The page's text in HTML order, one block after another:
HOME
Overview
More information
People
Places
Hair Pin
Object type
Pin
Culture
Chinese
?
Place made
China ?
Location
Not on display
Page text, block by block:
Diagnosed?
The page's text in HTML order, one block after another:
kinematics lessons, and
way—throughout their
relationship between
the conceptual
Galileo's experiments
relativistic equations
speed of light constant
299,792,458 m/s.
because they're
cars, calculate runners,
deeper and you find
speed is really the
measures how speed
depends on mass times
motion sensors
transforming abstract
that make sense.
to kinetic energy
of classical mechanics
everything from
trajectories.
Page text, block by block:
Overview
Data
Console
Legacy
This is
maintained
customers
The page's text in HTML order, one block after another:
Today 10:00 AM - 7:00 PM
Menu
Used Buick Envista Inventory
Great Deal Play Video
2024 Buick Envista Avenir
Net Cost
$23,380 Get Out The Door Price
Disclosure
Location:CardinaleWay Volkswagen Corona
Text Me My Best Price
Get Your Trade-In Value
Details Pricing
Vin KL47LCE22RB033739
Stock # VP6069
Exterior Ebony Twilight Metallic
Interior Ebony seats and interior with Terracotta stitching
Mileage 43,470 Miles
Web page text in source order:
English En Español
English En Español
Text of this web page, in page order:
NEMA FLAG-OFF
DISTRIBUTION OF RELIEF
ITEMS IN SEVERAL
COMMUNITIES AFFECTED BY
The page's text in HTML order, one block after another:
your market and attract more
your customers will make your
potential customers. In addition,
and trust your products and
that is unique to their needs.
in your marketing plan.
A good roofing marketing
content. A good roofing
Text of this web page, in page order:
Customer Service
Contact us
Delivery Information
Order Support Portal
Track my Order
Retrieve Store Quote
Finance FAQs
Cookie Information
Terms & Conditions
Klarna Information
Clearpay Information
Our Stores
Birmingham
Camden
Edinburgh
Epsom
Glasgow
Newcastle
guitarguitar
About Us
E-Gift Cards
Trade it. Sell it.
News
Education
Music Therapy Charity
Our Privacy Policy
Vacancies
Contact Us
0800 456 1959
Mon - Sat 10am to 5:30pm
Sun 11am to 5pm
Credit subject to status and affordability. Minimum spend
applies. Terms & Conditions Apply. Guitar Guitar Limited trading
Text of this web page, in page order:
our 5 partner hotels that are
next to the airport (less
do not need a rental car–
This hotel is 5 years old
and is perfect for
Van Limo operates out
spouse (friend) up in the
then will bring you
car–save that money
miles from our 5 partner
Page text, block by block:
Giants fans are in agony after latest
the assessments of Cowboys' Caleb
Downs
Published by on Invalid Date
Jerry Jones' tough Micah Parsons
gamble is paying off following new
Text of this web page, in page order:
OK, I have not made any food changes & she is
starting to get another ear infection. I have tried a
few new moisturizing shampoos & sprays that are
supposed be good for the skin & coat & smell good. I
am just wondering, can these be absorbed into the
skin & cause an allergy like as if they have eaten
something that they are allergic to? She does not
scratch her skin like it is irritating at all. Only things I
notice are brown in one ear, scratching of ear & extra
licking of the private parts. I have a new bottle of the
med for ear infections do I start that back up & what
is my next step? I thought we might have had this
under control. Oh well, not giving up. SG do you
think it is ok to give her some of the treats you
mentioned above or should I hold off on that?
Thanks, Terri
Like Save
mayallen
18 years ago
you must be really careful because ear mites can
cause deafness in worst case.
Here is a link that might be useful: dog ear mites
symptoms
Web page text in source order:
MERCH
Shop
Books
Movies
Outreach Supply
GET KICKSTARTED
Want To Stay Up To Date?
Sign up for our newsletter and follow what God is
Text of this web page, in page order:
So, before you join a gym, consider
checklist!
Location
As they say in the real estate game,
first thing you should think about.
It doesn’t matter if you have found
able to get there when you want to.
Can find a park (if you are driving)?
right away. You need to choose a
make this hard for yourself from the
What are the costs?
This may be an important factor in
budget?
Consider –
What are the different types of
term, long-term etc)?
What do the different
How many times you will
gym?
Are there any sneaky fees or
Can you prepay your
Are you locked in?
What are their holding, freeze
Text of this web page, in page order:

--------

▶ Brief:
Please repeat the material exactly as it appears above.

▶ Response to this task:
The page's text in HTML order, one block after another:
HOME
Overview
More information
People
Places
Hair Pin
Object type
Pin
Culture
Chinese
?
Place made
China ?
Location
Not on display
Page text, block by block:
Diagnosed?
The page's text in HTML order, one block after another:
kinematics lessons, and
way—throughout their
relationship between
the conceptual
Galileo's experiments
relativistic equations
speed of light constant
299,792,458 m/s.
because they're
cars, calculate runners,
deeper and you find
speed is really the
measures how speed
depends on mass times
motion sensors
transforming abstract
that make sense.
to kinetic energy
of classical mechanics
everything from
trajectories.
Page text, block by block:
Overview
Data
Console
Legacy
This is
maintained
customers
The page's text in HTML order, one block after another:
Today 10:00 AM - 7:00 PM
Menu
Used Buick Envista Inventory
Great Deal Play Video
2024 Buick Envista Avenir
Net Cost
$23,380 Get Out The Door Price
Disclosure
Location:CardinaleWay Volkswagen Corona
Text Me My Best Price
Get Your Trade-In Value
Details Pricing
Vin KL47LCE22RB033739
Stock # VP6069
Exterior Ebony Twilight Metallic
Interior Ebony seats and interior with Terracotta stitching
Mileage 43,470 Miles
Web page text in source order:
English En Español
English En Español
Text of this web page, in page order:
NEMA FLAG-OFF
DISTRIBUTION OF RELIEF
ITEMS IN SEVERAL
COMMUNITIES AFFECTED BY
The page's text in HTML order, one block after another:
your market and attract more
your customers will make your
potential customers. In addition,
and trust your products and
that is unique to their needs.
in your marketing plan.
A good roofing marketing
content. A good roofing
Text of this web page, in page order:
Customer Service
Contact us
Delivery Information
Order Support Portal
Track my Order
Retrieve Store Quote
Finance FAQs
Cookie Information
Terms & Conditions
Klarna Information
Clearpay Information
Our Stores
Birmingham
Camden
Edinburgh
Epsom
Glasgow
Newcastle
guitarguitar
About Us
E-Gift Cards
Trade it. Sell it.
News
Education
Music Therapy Charity
Our Privacy Policy
Vacancies
Contact Us
0800 456 1959
Mon - Sat 10am to 5:30pm
Sun 11am to 5pm
Credit subject to status and affordability. Minimum spend
applies. Terms & Conditions Apply. Guitar Guitar Limited trading
Text of this web page, in page order:
our 5 partner hotels that are
next to the airport (less
do not need a rental car–
This hotel is 5 years old
and is perfect for
Van Limo operates out
spouse (friend) up in the
then will bring you
car–save that money
miles from our 5 partner
Page text, block by block:
Giants fans are in agony after latest
the assessments of Cowboys' Caleb
Downs
Published by on Invalid Date
Jerry Jones' tough Micah Parsons
gamble is paying off following new
Text of this web page, in page order:
OK, I have not made any food changes & she is
starting to get another ear infection. I have tried a
few new moisturizing shampoos & sprays that are
supposed be good for the skin & coat & smell good. I
am just wondering, can these be absorbed into the
skin & cause an allergy like as if they have eaten
something that they are allergic to? She does not
scratch her skin like it is irritating at all. Only things I
notice are brown in one ear, scratching of ear & extra
licking of the private parts. I have a new bottle of the
med for ear infections do I start that back up & what
is my next step? I thought we might have had this
under control. Oh well, not giving up. SG do you
think it is ok to give her some of the treats you
mentioned above or should I hold off on that?
Thanks, Terri
Like Save
mayallen
18 years ago
you must be really careful because ear mites can
cause deafness in worst case.
Here is a link that might be useful: dog ear mites
symptoms
Web page text in source order:
MERCH
Shop
Books
Movies
Outreach Supply
GET KICKSTARTED
Want To Stay Up To Date?
Sign up for our newsletter and follow what God is
Text of this web page, in page order:
So, before you join a gym, consider
checklist!
Location
As they say in the real estate game,
first thing you should think about.
It doesn’t matter if you have found
able to get there when you want to.
Can find a park (if you are driving)?
right away. You need to choose a
make this hard for yourself from the
What are the costs?
This may be an important factor in
budget?
Consider –
What are the different types of
term, long-term etc)?
What do the different
How many times you will
gym?
Are there any sneaky fees or
Can you prepay your
Are you locked in?
What are their holding, freeze
Text of this web page, in page order:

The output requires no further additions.